▸ **TASK DETAILS**:
Your answer should consist only of the records, copied exactly, with the images removed.

#####

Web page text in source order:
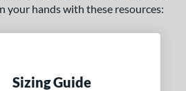
your hands with these resources:
Sizing Guide
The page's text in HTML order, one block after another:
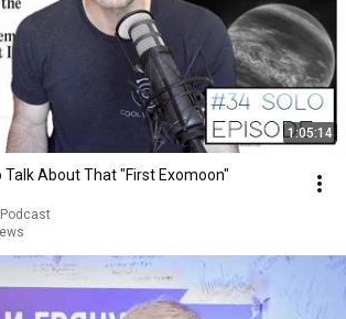
1:05:14
Talk About That "First Exomoon"
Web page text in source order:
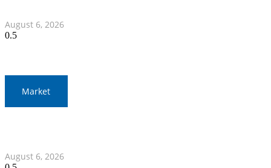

#####

▸ **COMPLETED EXERCISE**:
Web page text in source order:
your hands with these resources:
Sizing Guide
The page's text in HTML order, one block after another:
1:05:14
Talk About That "First Exomoon"
Web page text in source order:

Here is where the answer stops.